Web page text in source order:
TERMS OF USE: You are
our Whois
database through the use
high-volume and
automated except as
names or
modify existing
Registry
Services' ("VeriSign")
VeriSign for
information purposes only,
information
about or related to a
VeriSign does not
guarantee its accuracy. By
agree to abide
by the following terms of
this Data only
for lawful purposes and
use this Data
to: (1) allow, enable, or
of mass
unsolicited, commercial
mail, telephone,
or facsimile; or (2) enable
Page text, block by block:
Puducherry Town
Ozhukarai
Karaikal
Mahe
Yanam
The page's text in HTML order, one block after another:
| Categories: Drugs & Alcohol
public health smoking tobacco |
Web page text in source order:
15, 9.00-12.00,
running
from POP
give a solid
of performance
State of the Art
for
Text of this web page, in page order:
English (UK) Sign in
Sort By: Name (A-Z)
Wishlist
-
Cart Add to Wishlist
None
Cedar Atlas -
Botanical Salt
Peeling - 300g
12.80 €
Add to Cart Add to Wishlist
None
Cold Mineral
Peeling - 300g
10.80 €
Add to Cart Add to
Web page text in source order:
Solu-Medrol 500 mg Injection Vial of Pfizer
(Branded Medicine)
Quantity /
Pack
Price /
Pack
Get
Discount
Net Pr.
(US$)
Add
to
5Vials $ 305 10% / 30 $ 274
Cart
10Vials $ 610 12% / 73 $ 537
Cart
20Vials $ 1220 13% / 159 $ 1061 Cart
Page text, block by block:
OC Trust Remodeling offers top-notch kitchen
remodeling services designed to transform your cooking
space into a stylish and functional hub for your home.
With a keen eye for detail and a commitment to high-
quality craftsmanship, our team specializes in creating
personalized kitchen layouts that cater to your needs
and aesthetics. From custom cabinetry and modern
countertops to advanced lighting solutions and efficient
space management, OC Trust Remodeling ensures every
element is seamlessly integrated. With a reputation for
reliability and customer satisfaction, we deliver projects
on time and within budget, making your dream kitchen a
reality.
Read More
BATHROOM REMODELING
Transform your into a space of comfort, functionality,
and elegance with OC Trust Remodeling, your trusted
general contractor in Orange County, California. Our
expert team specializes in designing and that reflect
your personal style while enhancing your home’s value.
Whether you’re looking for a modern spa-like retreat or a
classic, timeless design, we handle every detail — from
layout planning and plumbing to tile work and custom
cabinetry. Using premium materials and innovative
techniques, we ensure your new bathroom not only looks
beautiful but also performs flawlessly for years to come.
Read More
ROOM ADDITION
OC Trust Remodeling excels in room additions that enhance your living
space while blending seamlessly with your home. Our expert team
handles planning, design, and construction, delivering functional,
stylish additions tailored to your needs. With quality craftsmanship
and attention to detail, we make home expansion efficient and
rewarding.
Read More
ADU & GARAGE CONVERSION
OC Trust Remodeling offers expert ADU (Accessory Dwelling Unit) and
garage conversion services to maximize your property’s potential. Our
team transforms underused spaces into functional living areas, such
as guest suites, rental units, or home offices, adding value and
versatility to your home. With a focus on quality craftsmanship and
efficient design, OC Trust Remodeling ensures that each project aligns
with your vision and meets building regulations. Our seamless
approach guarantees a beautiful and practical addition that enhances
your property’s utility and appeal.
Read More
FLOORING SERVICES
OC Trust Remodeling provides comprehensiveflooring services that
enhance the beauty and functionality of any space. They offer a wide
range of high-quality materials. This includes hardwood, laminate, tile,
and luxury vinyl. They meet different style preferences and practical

- - -

* [Directions]:
Check each line of the entries for the word "property", then state the count alone.

* [Solution to this exercise]:
2